Пришли на лагпункт часа в четыре утра. Сбросили мокрую одежду, пудовые ботинки и только-только растянулись на вагонках, как зазвякал рельс: подъем! Какое там ослабление режима! Как была, так и есть штрафная. Кинопередвижка — случайность, которая лишь ввела в заблуждение…

В столовой, поев жидкий суп, заснули тут же, над мисками.

И вдруг — резкий голос:

— На вахту-у, туды вашу в Николу-чудотворца!.. Ра-а-аз-вод!

Гнус!.. Выгнал всех этапников на работу.

Мне приказал:

— Шлепай драить пол в кабинете начальника. Раз, два — па-шел!

Я стучал шваброй по залитому кипятком полу. В разгар мытья заявился Гнус.

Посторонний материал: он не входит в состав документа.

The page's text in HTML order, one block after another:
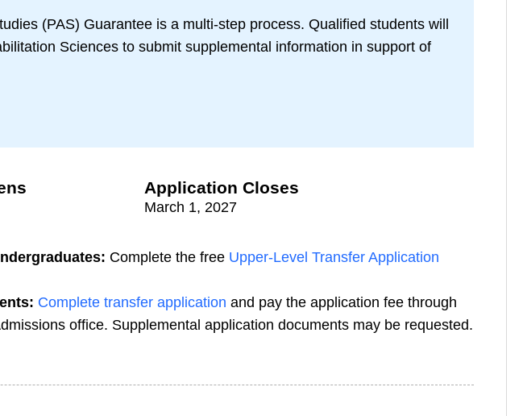
(PAS) Guarantee is a multi-step process. Qualified students will
Sciences to submit supplemental information in support of
Application Closes
March 1, 2027
Complete the free Upper-Level Transfer Application
Complete transfer application and pay the application fee through
office. Supplemental application documents may be requested.
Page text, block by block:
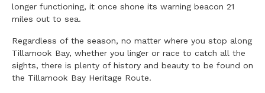
longer functioning, it once shone its warning beacon 21
miles out to sea.
Regardless of the season, no matter where you stop along
Tillamook Bay, whether you linger or race to catch all the
sights, there is plenty of history and beauty to be found on
the Tillamook Bay Heritage Route.
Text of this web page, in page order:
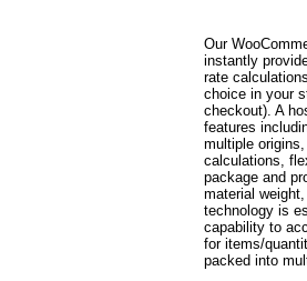
Our
instantly
rate
choice in your
checkout). A
features
multiple
calculations,
package and
material
technology is
capability to
for items/
packed into

— Чтоб доски блеснились, как зенки у кошки!.. А то так натеру тебя шваброй… в богородицу-деву радуйся…

Он сел верхом на угол стола. Свистнул сквозь зубы.

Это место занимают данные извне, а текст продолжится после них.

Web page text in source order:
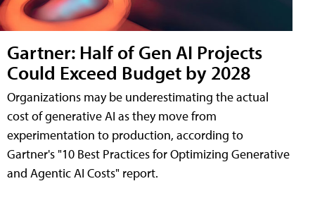
Gartner: Half of Gen AI Projects
Could Exceed Budget by 2028
Organizations may be underestimating the actual
cost of generative AI as they move from
experimentation to production, according to
Gartner's "10 Best Practices for Optimizing Generative
and Agentic AI Costs" report.
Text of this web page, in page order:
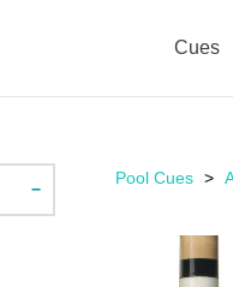
Cues
Pool Cues

— Писарь, а?.. Писарь… Ну, пиши, пиши шваброй… Вот так!.. Посильше… А ну, посильше!

Спрыгнул на пол. Стуча сапожищами, прошелся по чистым доскам. Наследил. Шагнул за дверь.

Вечером — снова этап.

Все то же, все так же. Только ни дождя, ни снега не было. Но грязи прибавилось. Все семь километров — сплошное болото. «Сесть! Вста-ать!.. Сесть!.. Вста-ать!..» По обеим сторонам — деревья как черные призраки. Вверху — холодное небо. Дрожали крупные зеленые звезды. Дрожали, словно боялись за нас: дойдем ли?..

Дошли.

Костер не успели разжечь. Подлетел поезд. Вот и санитарный!..

Никакие крики, стуки, угрозы не помогли. Дверь не открылась. Никто внутри вагона даже голоса не подал.

Паровозный гудок!.. Стук колес… Мы с ужасом глядели на убегающие красные огоньки последнего вагона…

Говорить не разрешалось. Однако конвоирам до тошноты надоело зряшное хождение, они тоже так вымотались, что, черт с вами, хоть песни запевайте!

Павлов стал вспоминать комсомольские годы, блокаду Ленинграда, финский плен, трибунал, осудивший его по наговору…

Потом спросил:

— Правда, в Ленинграде есть слепая писательница-старушка?

— Да! — подтвердил я. — Ольга Константиновна Матюшина. Я редактировал ее послеблокадную повесть «Песнь о жизни».

— Как же у нее получается? — удивился Павлов.

— А вот так: кладет на доску лист бумаги, с обеих сторон закрепляет деревянными планками, чтобы чувствовать, где кончается строчка, и пишет вслепую… Матюшина потеряла мужа, пережила блокаду, лишилась зрения, а в душе сохранила много света и мужества.

Рядом с нами ступал твердым шагом высокий, тощий старик дневальный, молча прислушивался к нашей беседе и вдруг заговорил:

— Товарищи дорогие… меня сын дожидается! Четыре ордена за войну, а глаз тоже нету… Ранение такое получилось…

— А ты, батя, у немцев служил? — спросил Павлов.

— Нет, партизанил.

— А за что же сюда?

— Да это уж опосля войны… За длинный язык… На следствии бушевал… Ну, мне и пришлепали десятку. — Он покрутил головой. — Ох, мошка!.. Еще чуток — и до костей бы сожрала… А сердце, чую, прокусила…

Дня четыре продержали нас на колонне. Хотя этапников не полагалось занимать на работах, но здесь, на штрафном лагпункте, свой устав: зачислили всех по бригадам. Прораб Филиппов руками разводил:

— Ничего не могу поделать, братцы! Петров, это все Петров… Сам для себя законы пишет!

Мы строили конюшню, рыли котлован — с восьми утра до восьми вечера, с полуторачасовым перерывом на обед. Еле двигали руками и ногами. Старик дневальный не выдержал: пришли его будить, а он уже холодный…

Наконец, в третий раз потянулись на таежный полустанок. Конвой штурмом овладел санитарным вагоном, впихнул нас. Отсеки были набиты заключенными. Мы повалились на пол. Нами овладел мертвецкий сон. Ни холода, ни подбрасывающих вагонных толчков не чувствовали.

Утром выгрузились на станции Вихоревка.